Task description:
Go through the listing below and count each line with the word "igra" in it; return only the count.

==================================================

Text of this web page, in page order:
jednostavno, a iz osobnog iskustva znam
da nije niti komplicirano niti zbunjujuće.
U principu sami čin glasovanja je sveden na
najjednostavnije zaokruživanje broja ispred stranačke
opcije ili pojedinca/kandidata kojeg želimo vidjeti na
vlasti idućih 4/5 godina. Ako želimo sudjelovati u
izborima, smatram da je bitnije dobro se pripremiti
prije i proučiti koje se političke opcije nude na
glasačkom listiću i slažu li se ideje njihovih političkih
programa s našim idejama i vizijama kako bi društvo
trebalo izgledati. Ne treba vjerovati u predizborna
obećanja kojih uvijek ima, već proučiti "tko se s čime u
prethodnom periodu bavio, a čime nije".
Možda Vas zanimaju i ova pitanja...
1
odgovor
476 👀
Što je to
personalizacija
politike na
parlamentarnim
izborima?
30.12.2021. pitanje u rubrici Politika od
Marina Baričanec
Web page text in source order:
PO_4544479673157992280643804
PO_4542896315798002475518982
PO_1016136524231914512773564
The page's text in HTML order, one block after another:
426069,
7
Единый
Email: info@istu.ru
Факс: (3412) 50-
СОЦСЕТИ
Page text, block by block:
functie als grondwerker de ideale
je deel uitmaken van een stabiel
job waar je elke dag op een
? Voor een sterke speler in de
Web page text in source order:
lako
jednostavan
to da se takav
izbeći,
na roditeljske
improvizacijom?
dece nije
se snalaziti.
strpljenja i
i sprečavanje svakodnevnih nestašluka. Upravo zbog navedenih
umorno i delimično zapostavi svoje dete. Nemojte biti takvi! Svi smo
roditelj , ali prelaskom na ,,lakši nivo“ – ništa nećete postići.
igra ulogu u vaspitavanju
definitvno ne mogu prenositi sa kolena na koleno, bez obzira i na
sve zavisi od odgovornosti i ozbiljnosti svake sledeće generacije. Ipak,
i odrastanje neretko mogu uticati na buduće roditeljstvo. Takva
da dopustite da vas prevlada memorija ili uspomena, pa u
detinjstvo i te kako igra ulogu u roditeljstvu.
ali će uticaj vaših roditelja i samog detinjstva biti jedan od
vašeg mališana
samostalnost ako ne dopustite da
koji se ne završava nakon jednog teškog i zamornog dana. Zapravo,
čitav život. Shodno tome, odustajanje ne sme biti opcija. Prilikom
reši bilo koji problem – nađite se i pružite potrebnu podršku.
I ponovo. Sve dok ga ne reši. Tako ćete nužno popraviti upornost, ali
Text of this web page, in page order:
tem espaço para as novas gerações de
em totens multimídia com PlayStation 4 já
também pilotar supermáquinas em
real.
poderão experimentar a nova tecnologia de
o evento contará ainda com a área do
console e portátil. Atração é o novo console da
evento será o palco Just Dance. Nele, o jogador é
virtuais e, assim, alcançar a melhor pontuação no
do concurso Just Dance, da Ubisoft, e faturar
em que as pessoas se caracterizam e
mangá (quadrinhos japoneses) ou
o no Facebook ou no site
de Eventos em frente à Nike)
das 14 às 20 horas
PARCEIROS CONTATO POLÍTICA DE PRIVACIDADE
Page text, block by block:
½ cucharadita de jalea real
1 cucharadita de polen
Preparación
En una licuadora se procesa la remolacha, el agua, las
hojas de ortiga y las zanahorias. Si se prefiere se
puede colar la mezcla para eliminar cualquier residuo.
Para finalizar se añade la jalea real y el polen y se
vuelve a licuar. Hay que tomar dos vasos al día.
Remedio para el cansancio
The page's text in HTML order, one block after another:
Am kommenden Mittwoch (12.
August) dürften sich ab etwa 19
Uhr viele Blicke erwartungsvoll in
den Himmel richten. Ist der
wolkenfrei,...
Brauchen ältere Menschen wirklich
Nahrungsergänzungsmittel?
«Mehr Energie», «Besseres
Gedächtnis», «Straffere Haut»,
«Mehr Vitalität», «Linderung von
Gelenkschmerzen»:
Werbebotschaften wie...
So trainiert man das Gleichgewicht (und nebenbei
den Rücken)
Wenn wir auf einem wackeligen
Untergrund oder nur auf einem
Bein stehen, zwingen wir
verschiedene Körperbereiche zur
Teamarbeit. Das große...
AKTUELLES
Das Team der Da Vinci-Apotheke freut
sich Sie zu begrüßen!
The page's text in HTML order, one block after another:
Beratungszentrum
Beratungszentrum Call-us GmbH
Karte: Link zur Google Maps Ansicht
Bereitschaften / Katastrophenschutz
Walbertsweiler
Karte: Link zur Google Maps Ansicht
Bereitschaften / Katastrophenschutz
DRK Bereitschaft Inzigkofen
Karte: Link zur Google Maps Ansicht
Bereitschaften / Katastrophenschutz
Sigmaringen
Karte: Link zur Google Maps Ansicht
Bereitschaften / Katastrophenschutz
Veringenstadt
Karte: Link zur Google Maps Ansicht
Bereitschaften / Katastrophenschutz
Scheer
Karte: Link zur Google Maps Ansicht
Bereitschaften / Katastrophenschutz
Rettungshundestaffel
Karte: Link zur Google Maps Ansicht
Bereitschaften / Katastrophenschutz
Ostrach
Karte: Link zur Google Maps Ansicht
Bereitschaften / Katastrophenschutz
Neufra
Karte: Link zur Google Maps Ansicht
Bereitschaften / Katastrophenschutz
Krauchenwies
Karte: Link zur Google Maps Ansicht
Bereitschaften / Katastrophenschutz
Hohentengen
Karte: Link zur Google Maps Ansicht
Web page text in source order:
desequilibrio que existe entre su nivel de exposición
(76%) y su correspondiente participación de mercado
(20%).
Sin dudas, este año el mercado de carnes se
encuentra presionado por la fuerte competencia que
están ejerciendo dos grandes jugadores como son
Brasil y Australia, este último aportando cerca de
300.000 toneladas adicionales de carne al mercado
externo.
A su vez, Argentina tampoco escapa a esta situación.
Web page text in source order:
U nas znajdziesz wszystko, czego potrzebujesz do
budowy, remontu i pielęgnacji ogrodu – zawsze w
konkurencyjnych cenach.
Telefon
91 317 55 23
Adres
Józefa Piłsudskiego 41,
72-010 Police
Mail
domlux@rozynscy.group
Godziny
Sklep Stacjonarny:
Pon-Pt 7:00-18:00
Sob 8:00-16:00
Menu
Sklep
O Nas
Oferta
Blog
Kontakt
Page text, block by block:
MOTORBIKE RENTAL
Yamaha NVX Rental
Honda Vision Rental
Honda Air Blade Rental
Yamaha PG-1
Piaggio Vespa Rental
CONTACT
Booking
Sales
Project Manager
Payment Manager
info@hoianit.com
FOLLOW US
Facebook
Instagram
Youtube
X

==================================================

Expected answer:
2